▸ AIM OF THE TASK:
Copy, exactly and without additions, every line in the records below from the one holding "Ratios of inclusive" through the one holding "to the reference", both ends included.

* * *

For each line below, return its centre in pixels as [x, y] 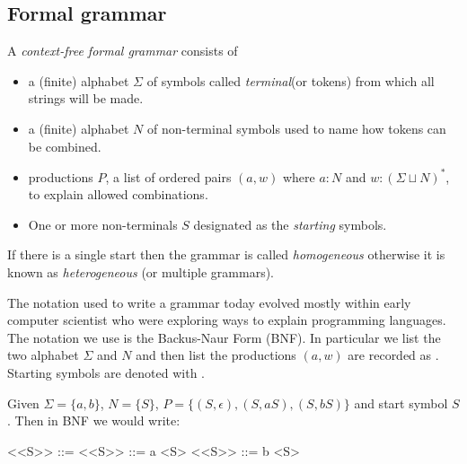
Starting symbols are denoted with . [106, 373]
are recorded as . [393, 355]
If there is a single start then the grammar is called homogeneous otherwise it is [226, 254]
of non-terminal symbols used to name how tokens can [297, 128]
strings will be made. [86, 98]
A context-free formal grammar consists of [123, 51]
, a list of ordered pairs [168, 176]
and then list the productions [216, 355]
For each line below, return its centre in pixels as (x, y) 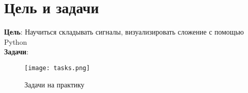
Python (15, 41)
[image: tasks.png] (57, 68)
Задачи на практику (55, 84)
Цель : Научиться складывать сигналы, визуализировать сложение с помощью (124, 32)
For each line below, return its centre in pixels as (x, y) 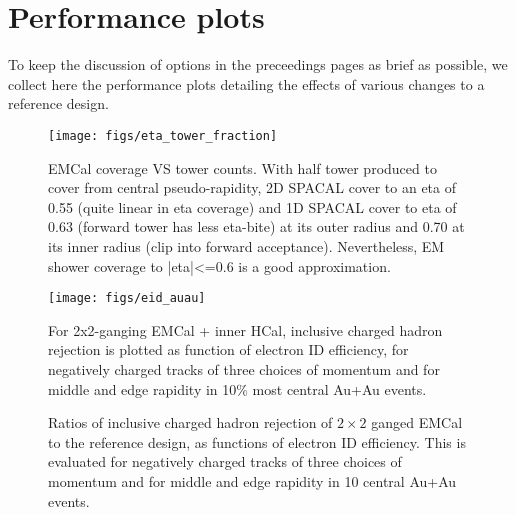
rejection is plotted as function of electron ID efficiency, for (228, 349)
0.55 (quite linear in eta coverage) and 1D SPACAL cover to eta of (252, 206)
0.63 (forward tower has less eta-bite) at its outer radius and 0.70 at (256, 226)
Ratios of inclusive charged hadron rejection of (190, 422)
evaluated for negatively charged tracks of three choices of (225, 461)
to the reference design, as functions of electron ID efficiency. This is (257, 441)
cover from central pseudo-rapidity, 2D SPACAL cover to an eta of (252, 187)
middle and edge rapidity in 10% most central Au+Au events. (237, 388)
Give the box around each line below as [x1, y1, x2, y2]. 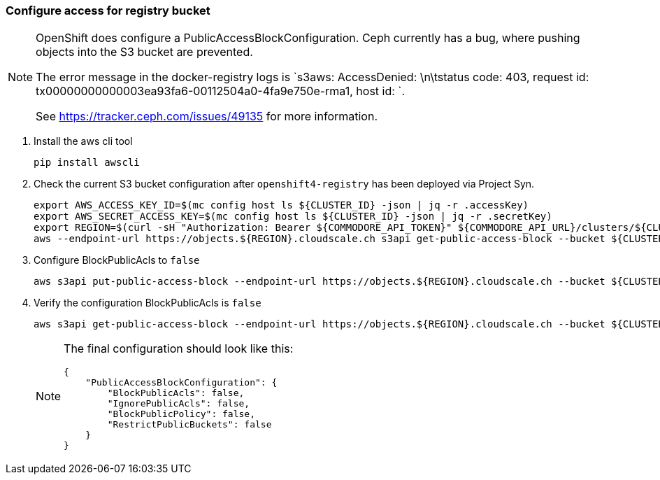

* * *

▸ ANSWER FOR THE TASK:
Ratios of inclusive charged hadron rejection of (190, 422)
evaluated for negatively charged tracks of three choices of (225, 461)
to the reference design, as functions of electron ID efficiency. This is (257, 441)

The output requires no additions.